Demand for coal is increasingly coming under scrutiny, especially following US President Joe Biden’s Climate Summit and in the lead up to the COP26 climate summit in Glasgow, which is expected to be held in November. Despite this, concrete targets were few and far between when it came to the largest coal consumers.
At the Biden Climate Summit, China announced its coal consumption would continue to grow over the next five years, albeit at a more limited rate. It then committed to peak its coal consumption in the next five-year plan that runs between 2026 and 2030. With imports making up only a small part of total consumption, given China’s large domestic production, it will be up to the Chinese to decide which source they want to cut down on first. Even if imports are the first to go, a sudden drop is not just round the corner.
Also included in China’s new five-year plan is an increased focus on technology and high-value manufacturing. This indicates a move away from the more traditional construction and heavy industry sectors, potentially lowering demand for some Chinese dry bulk goods over the next few years.
Muddying the water is the deteriorating relationship between China and Australia, although the iron ore trade between the two nations looks to be protected as both are highly dependent on it.
India, the second-largest coal importer, offered even fewer targets on its path to decarbonisation. Coal and lignite feeds 54.7% of the country’s current installed power generation capacity. Other than a pledge to increase its renewable energy capacity by 450 gigawatts by 2030, there was little talk of limiting coal consumption or imports at the Biden summit.

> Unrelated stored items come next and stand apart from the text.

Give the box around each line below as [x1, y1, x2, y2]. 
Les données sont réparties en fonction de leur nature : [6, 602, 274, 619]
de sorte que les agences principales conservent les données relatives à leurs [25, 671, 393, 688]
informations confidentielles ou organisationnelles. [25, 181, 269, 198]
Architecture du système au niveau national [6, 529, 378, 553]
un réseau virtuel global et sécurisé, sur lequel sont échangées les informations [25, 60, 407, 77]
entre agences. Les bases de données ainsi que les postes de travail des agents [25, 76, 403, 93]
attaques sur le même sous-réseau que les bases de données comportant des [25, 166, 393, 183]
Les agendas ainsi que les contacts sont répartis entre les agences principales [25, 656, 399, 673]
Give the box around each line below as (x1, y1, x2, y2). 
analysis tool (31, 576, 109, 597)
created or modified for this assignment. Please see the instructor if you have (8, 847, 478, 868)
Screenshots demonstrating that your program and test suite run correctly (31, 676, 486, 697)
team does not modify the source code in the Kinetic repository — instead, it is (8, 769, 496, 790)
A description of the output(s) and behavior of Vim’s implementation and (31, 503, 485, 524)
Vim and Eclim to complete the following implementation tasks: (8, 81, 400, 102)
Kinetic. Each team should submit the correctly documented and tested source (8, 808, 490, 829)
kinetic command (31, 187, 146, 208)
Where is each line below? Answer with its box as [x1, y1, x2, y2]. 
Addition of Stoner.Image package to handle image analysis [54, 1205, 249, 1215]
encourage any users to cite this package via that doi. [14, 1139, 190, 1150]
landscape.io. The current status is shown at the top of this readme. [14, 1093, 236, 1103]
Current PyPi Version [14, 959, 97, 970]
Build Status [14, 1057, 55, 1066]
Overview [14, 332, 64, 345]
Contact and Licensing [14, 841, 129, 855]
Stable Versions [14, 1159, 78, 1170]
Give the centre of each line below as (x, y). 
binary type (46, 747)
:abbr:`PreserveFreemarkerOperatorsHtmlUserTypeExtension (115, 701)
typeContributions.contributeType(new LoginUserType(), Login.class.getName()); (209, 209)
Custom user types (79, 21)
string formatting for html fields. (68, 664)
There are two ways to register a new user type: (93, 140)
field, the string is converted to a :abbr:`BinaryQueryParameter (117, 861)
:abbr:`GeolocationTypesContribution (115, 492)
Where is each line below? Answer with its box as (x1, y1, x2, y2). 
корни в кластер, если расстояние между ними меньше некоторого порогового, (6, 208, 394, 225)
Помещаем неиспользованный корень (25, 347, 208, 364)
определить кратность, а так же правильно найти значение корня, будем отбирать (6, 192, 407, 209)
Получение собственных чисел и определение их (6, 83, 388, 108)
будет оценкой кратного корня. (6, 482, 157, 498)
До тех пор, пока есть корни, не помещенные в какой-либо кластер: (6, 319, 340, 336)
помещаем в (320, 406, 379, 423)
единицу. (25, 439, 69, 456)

Despite the current strength of the dry bulk market, fundamentally little has changed, with high demand primarily being driven by short-term factors linked to pandemic-related stimulus spending and stockpiling. This means that, even though volumes are currently strong and the orderbook relatively low, BIMCO is not holding its breath for the next supercycle to begin.
Whatever happens in the longer run, the strong start to this year has padded dry bulk owners’ and operators’ bottom lines, and with continued strong demand for many of the major dry bulk goods, this year looks set to be one to remember.